Decrypted images with Gaussian noise with (a, b) \(\sigma = 0.2\), (c, d) \(\sigma = 0.3\).

Figure 13

(a) Ciphertext with 3% occlusion, (b, c) decrypted images of (a, d) ciphertext with 5% occlusion, (e, f) decrypted images of (d).

Furthermore, we have proved the validity of the proposal against known-plaintext attack (KPA). The decryption keys of our scheme varies with the different plaintext pair. In the KPA simulation, Fig. 5a, b, g serve as a known plaintext pair and their corresponding ciphertext. Using the proposal, RAM (Fig. 5c) and RPM (Fig. 5d) encrypt the plaintext pair in Fig. 5a, b, and the private keys in Fig. 5h, i are generated. Figure 14a, b demonstrate the other plaintext pair. Figure 14c illustrates the ciphertext of Fig. 14a, b, which were produced by the proposal, RAM′ and RPM′. RAM and RPM are different from RAM′ and RPM′, respectively. When all the correct parameters, viz., RAM (Fig. 5c), RPM (Fig. 5d), and the private keys (Fig. 5h, i) are used, the two retrieved results of Fig. 14c are shown in Fig. 14d, e. For better explaining the security of this scheme, we have retrieved Fig. 14c in the other two cases in which we suppose that the attacker has known one out of RAM′ and RPM′. Figure 14f, g demonstrate the results of Fig. 14c with RPM′, \(DK_{1}^{{{\text{RPM}}^{\prime}}}\), \(DK_{2}^{{\text{RPM}}\prime }\), and for the other abovementioned conditions. Figure 14h, i illustrate the results of Fig. 14c using RAM′, \(DK_{1}^{{\text{RAM}}\prime }\), \(DK_{2}^{{\text{RAM}}\prime }\), and the other conditions mentioned above. The information of Fig. 14a, b cannot be deciphered from Fig. 14d–i. Hence, the proposal is immune to KPA.

Figure 14

(a, b) the other plaintext pair, (c) ciphertext of (a, b) with RPM' and RAM', retrieved images of (c) using (d, e) RAM, RPM, DK₁, DK₂, (f, g) RAM, RPM', \(DK_{1}^{{{\text{RPM}}^{\prime}}}\), \(DK_{2}^{{{\text{RPM}}^{\prime}}}\), and (h, i) RAM', RPM, \(DK_{1}^{{{\text{RAM}}^{\prime}}}\), \(DK_{2}^{{{\text{RAM}}^{\prime}}}\).

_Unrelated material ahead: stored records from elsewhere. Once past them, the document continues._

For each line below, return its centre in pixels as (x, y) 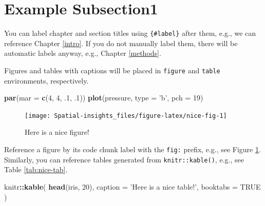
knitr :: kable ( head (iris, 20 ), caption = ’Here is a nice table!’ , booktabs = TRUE (132, 186)
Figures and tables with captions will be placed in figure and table (112, 70)
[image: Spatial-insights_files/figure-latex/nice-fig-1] (126, 116)
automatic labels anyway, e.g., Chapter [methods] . (83, 53)
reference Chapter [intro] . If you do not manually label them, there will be (121, 43)
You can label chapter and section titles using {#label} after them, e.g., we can (130, 33)
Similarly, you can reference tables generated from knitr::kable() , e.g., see (124, 159)
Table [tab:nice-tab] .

Finally, we have also demonstrated that the proposal can resist SA⁴⁴. SA is a single iteration process, which stem from the modified amplitude-phase retrieval algorithm. The results of SA with two unknown masks, viz., RAM and RPM, are illustrated in Fig. 15a–c. Moreover, the results of SA, when the knowledge of one of RAM and RPM is lacking, are illustrated in Fig. 15d–i. Figure 16 shows the results of SA using Qin and Peng’s scheme³⁵. It is shown in Fig. 15a, d, g, that the six curves are unstable and non-convergent. According to Fig. 15b, c, e, f, h, i, no information can be deciphered of the two plaintexts (Fig. 15a, b). Therefore, we have shown that the proposal can effectively resist SA.

Figure 15

Results of SA using our proposal: the CC value versus number of iterations with (a) two unknown masks (RAM and RPM), (d) unknown RPM, and (g) unknown RAM, respectively; the recovered images after 200 iterations with (b, c) two unknown masks (RAM and RPM), (e, f) unknown RPM, and (h, i) unknown RAM, respectviely.

Figure 16

Results of SA using Qin and Peng’s scheme: (a) the CC value versus number of iterations, and (b, c) recovered images after 200 iterations.

Concluding remarks

An optical phase-truncation-based double-image encryption was developed using the equal modulus decomposition and random masks. The proposal utilizes RAM and RPM to generate a single ciphertext and two private keys. This scheme is novel, and acquires the decrypted images immune to the crosstalk noise. Particularly, the random masks cause insufficient constraints to be utilized for SA. Our proposal, when compared with the reported techniques via PT, has no problem of information leakage, and can efficiently resist different types of attacks. Furthermore, the four parameters serve as additional keys for enhancing the security. Numerical simulation results validate the advantages of the proposal.